(DATA SECTION):
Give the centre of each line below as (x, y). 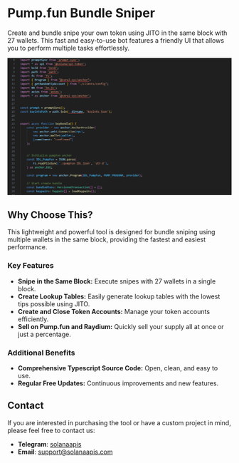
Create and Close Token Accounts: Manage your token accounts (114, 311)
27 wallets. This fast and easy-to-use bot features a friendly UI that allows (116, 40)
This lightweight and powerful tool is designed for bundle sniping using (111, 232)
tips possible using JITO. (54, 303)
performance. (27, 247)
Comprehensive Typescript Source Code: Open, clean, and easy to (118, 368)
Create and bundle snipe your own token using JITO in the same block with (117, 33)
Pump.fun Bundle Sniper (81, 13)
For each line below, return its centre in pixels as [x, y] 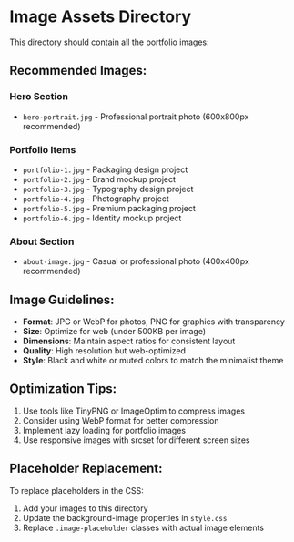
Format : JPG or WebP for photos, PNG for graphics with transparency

==

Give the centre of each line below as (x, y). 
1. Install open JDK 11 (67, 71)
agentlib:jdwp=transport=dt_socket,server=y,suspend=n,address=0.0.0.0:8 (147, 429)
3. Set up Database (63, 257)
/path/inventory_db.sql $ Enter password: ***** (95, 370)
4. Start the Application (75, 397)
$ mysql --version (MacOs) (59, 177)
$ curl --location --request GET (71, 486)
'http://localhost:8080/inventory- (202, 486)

...

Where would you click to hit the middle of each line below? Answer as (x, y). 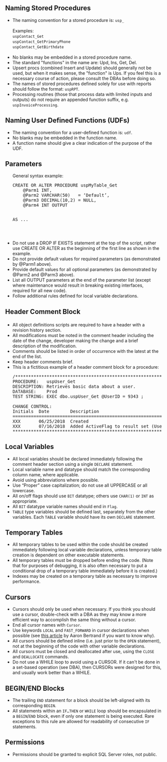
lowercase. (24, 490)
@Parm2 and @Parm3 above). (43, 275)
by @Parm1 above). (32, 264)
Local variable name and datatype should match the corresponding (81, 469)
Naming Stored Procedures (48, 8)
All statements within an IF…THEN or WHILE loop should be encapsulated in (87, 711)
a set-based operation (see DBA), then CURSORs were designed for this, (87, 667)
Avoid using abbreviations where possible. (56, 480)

(TASK BRIEF): Scan the listing for the word "token". Copy every line in which it appears.

(RESPONSE):
Create and Close Token Accounts: Manage your token accounts (114, 311)
Create and bundle snipe your own token using JITO in the same block with (117, 33)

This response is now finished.